The latest research also suggests we should be focusing on building talented teams, not just talented individuals – even though we should be using a focused and individual approach to identify and nurture talent within.

Again, the easiest way to do that is to make sure your talent management plan aligns with your business objectives. Or, as Forbes puts it: “When you put talent in the context of business strategy, talent will naturally start to align itself.”

Identifying the right talent and getting the most out of it

Making sure your talent management plan aligns with business objectives is a great start – but it won’t be enough on its own. To be truly effective you also need to build a talent identification process.

To do this, start by examining the talent you need to achieve your objectives and compare it with the talent you have in place. Once you know where your gaps lie, you can then start closing them with the right training, promotion and hiring decisions. To this end, you should focus on training your stars in the skills they need to excel in today’s role, as well as the roles you’d like them to eventually step into.

Make sure all individual and team goals align with your business ones and ensure each person has a clear idea of where their contribution fits in your overall goals. You can do this by tailoring feedback, performance reviews and incentives around goals.

After all, you shouldn’t focus only on the talent strategy itself but also the elements required to execute it.

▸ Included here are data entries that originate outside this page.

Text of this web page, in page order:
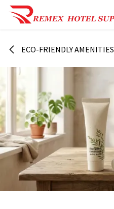
Skip to Content
ECO-FRIENDLY AMENITIES
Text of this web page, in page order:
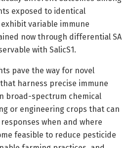
exposed to identical
variable immune
now through differential SA
with SalicS1.
pave the way for novel
harness precise immune
broad-spectrum chemical
or engineering crops that can
when and where
feasible to reduce pesticide
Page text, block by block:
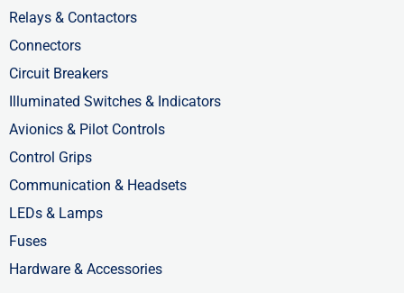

The essential components of your talent development program

Now that you know the strategy behind what to do, it’s worth reflecting on the best way to do this. Generally, I find all good talent development programs share the same essential components. These include:

  • For talent acquisition and retention: A well thought out and systematic hiring process, as well as a solid onboarding program to make sure staff feel part of the team.
  • For observing and assessing talent: A program for assessing future leaders, which might include EQ and leadership testing, clear KPIs, communication observation, training and role modelling.
  • Learning and motivating: Formal coaching, mentoring and leadership development programs, and where possible, the chance to gain new skills through taking on business critical projects, and through opportunities such as secondments, higher duties, and networking.
  • Remuneration: An effective remuneration strategy that links rewards to the overall goals of the company as well as personal achievements.
  • Career development: Checking in quarterly, half-yearly or annually to make sure personal and business goals align and that people are held accountable for achieving them.
  • Succession planning: Making sure that critical roles stay filled, that current and future staffing needs are accounted for and that any gaps get covered.

Reciprocity

Finally, the very best talent development programs move beyond the top-down, employee-focused and traditional way of doing things and take a more reciprocal approach. That may include reverse mentoring, active learning and knowledge sharing, and giving people their own responsibility for learning and development. It also often includes focusing on team development, not just looking at the individual.

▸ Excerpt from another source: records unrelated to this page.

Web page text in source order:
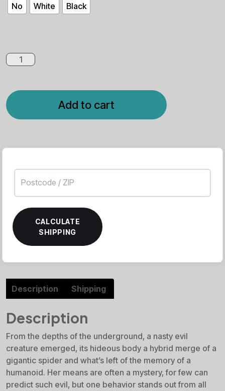
No
White Black
Spider
Add to cart
CALCULATE
SHIPPING
Description Shipping
Description
From the depths of the underground, a nasty evil
creature emerged, its hideous body a hybrid merge of a
gigantic spider and what’s left of the memory of a
humanoid. Her means are often a mystery, for few can
predict such evil, but one behavior stands out from all

That way, employees truly become part of the business – helping shape its direction and becoming part of something bigger. When this happens, it creates a combined sense of purpose and energy that means you can’t help but achieve your goals.

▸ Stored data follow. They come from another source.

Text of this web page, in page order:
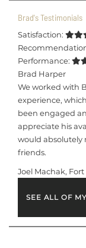
Brad's Testimonials
Satisfaction:
Performance:
Brad Harper
We worked with
experience,
been engaged
appreciate his
would absolutely
friends.
Joel Machak, Fort
SEE ALL OF

The icing on the cake: ROI

A successful talent management program requires a lot of time and energy to build. And you want to ensure that all that spend actually makes a difference. So first of all, you need to work out what the issues with your current practices are, and what that is costing you: do you keep finding yourself without key people in critical positions because it takes too long to find the right replacement? Do you seem to have more grievances raised in teams with newly promoted managers? These will be the factors by which you can tell if your new way of doing things is working.

Ensure that you build into your strategy opportunities to review and measure against those factors, and mechanisms for the right stakeholders in the business to be held accountable, and you’ll have no trouble demonstrating the return you’ve made on investment in talent management.